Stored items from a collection

########################################

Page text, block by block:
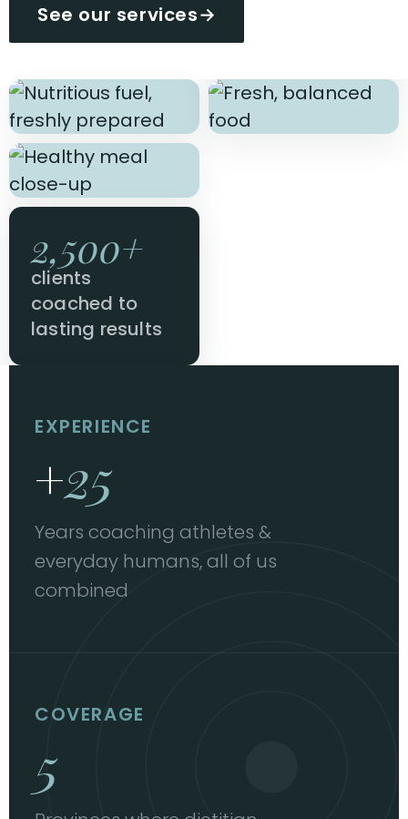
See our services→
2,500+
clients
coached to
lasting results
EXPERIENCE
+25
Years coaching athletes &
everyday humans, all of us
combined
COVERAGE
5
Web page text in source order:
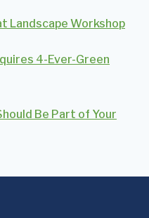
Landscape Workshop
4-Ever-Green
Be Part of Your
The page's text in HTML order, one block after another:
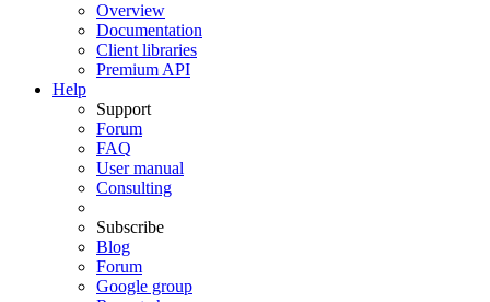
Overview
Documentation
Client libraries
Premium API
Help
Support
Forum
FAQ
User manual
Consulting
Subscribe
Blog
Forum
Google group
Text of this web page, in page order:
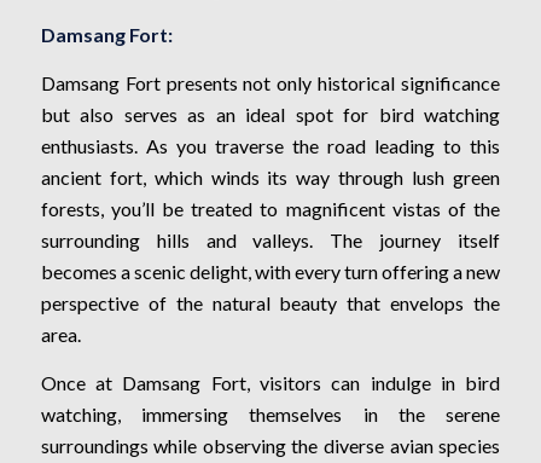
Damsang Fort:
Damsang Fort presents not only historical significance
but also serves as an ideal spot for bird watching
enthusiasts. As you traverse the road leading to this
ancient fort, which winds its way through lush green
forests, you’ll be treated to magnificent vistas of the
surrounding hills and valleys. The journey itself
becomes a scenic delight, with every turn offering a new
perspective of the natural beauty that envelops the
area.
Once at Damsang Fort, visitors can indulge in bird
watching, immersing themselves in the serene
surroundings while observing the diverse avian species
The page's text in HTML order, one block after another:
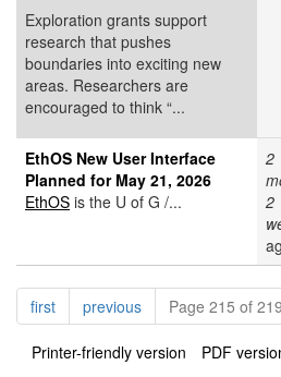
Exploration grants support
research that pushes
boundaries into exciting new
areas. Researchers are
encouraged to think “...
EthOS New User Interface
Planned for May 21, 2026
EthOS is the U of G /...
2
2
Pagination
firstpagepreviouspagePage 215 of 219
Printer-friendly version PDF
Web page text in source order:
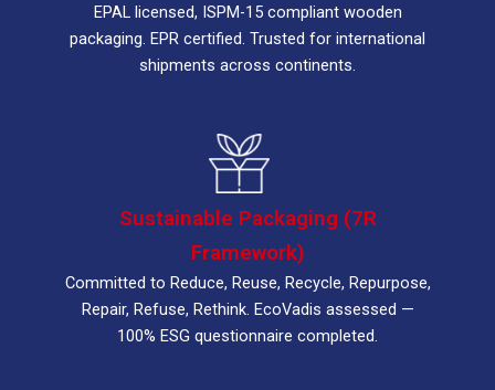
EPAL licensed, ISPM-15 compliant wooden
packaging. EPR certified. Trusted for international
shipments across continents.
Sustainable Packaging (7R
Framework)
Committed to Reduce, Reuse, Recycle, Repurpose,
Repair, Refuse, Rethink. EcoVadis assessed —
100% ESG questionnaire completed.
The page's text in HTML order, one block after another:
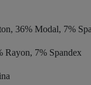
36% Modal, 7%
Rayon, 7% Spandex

########################################

TO DO:
Repeat the records in full and exactly, leaving every picture out.

RESPONSE TO THIS TASK:
Page text, block by block:
See our services→
2,500+
clients
coached to
lasting results
EXPERIENCE
+25
Years coaching athletes &
everyday humans, all of us
combined
COVERAGE
5
Web page text in source order:
Landscape Workshop
4-Ever-Green
Be Part of Your
The page's text in HTML order, one block after another:
Overview
Documentation
Client libraries
Premium API
Help
Support
Forum
FAQ
User manual
Consulting
Subscribe
Blog
Forum
Google group
Text of this web page, in page order:
Damsang Fort:
Damsang Fort presents not only historical significance
but also serves as an ideal spot for bird watching
enthusiasts. As you traverse the road leading to this
ancient fort, which winds its way through lush green
forests, you’ll be treated to magnificent vistas of the
surrounding hills and valleys. The journey itself
becomes a scenic delight, with every turn offering a new
perspective of the natural beauty that envelops the
area.
Once at Damsang Fort, visitors can indulge in bird
watching, immersing themselves in the serene
surroundings while observing the diverse avian species
The page's text in HTML order, one block after another:
Exploration grants support
research that pushes
boundaries into exciting new
areas. Researchers are
encouraged to think “...
EthOS New User Interface
Planned for May 21, 2026
EthOS is the U of G /...
2
2
Pagination
firstpagepreviouspagePage 215 of 219
Printer-friendly version PDF
Web page text in source order:
EPAL licensed, ISPM-15 compliant wooden
packaging. EPR certified. Trusted for international
shipments across continents.
Sustainable Packaging (7R
Framework)
Committed to Reduce, Reuse, Recycle, Repurpose,
Repair, Refuse, Rethink. EcoVadis assessed —
100% ESG questionnaire completed.
The page's text in HTML order, one block after another:
36% Modal, 7%
Rayon, 7% Spandex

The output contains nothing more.